═══ Provided material

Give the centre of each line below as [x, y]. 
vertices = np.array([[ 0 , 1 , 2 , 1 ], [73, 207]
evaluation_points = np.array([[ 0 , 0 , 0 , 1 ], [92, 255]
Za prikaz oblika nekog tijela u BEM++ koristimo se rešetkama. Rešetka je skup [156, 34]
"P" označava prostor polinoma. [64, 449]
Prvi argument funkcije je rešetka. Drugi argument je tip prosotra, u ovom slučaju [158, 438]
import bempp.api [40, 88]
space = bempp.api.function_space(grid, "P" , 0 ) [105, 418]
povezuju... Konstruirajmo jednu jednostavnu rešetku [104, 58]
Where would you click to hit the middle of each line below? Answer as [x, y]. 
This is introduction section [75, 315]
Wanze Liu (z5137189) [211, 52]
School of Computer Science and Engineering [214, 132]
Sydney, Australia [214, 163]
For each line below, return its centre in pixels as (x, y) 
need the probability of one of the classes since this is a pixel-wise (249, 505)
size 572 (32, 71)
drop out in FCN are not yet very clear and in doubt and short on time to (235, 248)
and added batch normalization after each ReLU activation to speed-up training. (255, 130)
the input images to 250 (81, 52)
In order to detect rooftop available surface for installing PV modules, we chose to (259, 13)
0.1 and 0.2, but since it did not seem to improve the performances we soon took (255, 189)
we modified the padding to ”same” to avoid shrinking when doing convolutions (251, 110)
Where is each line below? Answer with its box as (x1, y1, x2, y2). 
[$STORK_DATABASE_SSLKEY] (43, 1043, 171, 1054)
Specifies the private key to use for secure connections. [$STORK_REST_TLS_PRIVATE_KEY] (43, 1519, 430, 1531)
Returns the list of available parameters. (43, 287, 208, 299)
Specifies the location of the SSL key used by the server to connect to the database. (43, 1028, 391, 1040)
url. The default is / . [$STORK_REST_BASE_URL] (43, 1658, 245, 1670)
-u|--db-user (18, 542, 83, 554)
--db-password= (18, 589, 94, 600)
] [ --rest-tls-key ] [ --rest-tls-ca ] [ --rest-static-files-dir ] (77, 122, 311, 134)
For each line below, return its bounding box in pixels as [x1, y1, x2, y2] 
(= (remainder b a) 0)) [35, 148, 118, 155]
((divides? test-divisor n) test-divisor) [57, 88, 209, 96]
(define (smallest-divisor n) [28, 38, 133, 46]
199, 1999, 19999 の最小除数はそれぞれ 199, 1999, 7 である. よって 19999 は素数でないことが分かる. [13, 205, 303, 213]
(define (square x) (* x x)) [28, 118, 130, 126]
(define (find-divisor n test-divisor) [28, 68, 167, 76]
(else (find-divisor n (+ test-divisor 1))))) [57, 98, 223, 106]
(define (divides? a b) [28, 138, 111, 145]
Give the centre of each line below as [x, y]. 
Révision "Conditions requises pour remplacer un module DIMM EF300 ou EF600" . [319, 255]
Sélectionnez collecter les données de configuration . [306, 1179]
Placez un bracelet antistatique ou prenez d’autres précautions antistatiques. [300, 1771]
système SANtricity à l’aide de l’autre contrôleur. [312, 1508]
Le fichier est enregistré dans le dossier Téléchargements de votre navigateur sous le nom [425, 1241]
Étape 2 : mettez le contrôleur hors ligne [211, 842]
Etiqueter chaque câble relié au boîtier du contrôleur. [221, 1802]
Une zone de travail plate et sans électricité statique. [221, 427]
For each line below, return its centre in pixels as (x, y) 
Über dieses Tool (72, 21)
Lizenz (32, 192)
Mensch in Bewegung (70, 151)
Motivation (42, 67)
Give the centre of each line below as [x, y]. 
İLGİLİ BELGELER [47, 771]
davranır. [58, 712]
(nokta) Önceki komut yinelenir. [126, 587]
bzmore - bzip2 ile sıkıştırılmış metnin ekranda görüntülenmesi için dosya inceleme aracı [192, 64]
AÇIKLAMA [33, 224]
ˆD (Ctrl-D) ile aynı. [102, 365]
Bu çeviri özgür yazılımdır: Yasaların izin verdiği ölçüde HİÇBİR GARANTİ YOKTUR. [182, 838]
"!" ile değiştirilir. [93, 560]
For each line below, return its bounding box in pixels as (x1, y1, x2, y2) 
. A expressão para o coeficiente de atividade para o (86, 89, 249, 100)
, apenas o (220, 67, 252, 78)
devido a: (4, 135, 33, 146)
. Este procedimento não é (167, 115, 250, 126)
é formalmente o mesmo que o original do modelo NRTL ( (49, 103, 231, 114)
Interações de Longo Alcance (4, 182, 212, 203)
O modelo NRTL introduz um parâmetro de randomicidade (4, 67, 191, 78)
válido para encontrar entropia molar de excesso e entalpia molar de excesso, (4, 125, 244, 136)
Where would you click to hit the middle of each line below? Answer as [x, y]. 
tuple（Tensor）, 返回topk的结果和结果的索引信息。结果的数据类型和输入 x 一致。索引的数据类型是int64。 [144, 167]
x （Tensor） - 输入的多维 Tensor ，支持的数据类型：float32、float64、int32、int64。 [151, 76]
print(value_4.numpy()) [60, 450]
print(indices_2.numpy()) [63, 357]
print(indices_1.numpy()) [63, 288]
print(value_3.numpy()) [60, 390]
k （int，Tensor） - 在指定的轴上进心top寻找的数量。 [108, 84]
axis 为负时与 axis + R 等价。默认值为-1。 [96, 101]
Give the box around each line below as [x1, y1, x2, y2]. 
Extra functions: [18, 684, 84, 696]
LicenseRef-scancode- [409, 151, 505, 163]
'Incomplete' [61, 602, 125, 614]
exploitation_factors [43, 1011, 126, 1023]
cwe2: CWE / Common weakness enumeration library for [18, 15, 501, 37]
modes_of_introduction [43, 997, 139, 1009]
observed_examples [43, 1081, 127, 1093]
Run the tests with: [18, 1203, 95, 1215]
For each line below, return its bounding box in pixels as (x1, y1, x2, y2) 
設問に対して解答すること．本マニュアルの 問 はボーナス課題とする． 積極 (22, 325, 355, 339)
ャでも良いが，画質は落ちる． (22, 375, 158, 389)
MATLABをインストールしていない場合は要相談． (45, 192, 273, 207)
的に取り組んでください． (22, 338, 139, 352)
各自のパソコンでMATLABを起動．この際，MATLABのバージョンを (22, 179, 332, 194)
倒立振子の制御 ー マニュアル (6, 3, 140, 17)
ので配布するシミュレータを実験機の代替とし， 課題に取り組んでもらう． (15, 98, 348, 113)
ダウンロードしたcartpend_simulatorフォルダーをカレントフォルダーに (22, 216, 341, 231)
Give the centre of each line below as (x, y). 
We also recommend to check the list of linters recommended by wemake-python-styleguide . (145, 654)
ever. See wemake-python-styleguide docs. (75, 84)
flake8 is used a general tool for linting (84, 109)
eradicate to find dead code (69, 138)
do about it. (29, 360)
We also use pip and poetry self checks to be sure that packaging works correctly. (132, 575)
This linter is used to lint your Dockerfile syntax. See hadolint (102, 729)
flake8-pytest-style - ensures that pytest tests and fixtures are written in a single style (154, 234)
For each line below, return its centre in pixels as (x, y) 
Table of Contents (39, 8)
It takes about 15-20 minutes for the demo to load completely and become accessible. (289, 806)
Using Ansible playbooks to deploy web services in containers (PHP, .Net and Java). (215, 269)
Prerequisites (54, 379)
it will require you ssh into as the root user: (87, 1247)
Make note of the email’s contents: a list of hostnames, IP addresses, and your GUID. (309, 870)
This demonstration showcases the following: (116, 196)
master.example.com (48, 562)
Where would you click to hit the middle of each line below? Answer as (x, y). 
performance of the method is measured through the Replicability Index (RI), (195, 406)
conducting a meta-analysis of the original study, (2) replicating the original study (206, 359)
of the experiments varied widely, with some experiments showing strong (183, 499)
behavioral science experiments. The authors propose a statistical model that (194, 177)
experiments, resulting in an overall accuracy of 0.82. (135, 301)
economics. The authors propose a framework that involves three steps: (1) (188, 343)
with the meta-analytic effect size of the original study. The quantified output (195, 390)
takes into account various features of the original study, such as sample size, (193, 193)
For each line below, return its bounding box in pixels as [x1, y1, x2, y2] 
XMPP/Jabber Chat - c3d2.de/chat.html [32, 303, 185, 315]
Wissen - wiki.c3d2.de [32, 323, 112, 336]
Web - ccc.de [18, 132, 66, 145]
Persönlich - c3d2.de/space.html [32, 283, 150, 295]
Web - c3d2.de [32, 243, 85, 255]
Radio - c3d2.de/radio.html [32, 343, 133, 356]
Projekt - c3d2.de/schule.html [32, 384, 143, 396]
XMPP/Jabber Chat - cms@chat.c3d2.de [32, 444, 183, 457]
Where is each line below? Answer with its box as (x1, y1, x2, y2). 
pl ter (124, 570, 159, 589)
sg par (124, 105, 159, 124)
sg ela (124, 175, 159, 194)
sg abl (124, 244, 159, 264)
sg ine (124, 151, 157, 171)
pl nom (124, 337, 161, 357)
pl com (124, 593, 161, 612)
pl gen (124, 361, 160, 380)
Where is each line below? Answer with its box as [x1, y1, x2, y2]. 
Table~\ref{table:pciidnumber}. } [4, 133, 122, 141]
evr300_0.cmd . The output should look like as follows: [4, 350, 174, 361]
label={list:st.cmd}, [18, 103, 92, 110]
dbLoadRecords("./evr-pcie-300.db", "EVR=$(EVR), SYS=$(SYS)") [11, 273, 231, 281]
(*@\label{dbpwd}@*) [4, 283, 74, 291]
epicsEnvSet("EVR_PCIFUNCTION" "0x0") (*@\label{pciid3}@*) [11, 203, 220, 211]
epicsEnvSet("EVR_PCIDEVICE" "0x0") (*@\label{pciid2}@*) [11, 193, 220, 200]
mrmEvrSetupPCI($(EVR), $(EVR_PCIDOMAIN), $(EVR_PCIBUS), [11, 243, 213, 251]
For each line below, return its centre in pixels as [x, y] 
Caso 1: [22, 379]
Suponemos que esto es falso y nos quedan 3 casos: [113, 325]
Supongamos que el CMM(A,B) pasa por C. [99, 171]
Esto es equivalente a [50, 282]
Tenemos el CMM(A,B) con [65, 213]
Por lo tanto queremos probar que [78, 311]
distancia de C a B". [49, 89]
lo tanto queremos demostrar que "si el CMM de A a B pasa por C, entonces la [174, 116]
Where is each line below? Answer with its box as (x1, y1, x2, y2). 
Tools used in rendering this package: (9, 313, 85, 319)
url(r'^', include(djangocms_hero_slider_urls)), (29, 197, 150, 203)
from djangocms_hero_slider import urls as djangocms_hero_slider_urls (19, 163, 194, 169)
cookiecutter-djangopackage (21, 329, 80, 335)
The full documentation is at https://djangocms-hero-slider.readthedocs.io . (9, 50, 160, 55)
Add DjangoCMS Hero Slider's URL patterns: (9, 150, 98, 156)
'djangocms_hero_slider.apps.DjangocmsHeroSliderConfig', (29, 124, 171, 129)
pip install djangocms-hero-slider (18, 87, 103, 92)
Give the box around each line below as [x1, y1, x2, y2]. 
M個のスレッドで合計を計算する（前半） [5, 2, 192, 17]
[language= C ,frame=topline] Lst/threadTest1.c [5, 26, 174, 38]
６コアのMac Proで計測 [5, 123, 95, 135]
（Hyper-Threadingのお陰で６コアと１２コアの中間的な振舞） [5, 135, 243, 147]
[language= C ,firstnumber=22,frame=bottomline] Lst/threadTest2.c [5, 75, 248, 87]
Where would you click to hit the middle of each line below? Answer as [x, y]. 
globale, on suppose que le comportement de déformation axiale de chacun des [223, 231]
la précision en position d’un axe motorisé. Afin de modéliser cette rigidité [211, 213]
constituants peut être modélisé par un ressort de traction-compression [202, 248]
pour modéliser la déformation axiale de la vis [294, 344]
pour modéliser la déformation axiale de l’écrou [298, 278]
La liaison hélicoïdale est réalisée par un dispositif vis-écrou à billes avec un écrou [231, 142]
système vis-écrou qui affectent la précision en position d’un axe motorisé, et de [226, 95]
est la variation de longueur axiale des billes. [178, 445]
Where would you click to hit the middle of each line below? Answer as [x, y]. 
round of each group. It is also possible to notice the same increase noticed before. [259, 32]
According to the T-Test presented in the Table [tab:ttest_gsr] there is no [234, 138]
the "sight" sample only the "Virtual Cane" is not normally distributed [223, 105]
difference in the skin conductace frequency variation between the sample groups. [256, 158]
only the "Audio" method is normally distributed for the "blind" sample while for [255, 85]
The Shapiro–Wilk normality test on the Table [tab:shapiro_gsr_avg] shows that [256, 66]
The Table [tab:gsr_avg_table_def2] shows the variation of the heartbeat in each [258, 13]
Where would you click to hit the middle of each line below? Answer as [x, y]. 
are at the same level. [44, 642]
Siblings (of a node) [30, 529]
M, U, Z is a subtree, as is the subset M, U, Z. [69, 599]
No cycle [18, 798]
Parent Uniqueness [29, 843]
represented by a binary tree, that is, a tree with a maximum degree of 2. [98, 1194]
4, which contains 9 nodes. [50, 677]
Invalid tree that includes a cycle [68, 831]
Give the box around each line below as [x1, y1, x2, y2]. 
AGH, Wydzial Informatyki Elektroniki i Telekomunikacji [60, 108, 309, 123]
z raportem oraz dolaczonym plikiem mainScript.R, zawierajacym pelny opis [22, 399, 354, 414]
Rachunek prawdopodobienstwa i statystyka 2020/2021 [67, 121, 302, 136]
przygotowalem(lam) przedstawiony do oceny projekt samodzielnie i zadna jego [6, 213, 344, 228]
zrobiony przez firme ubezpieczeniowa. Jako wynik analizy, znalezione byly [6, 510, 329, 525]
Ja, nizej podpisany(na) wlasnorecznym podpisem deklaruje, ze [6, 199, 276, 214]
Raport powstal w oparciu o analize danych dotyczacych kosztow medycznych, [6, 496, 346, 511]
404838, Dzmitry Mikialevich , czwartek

══════

**Task requirements:** Search the data above for the string "axiale" and report each line that holds it.

**Exercise output:**
globale, on suppose que le comportement de déformation axiale de chacun des [223, 231]
pour modéliser la déformation axiale de la vis [294, 344]
pour modéliser la déformation axiale de l’écrou [298, 278]
est la variation de longueur axiale des billes. [178, 445]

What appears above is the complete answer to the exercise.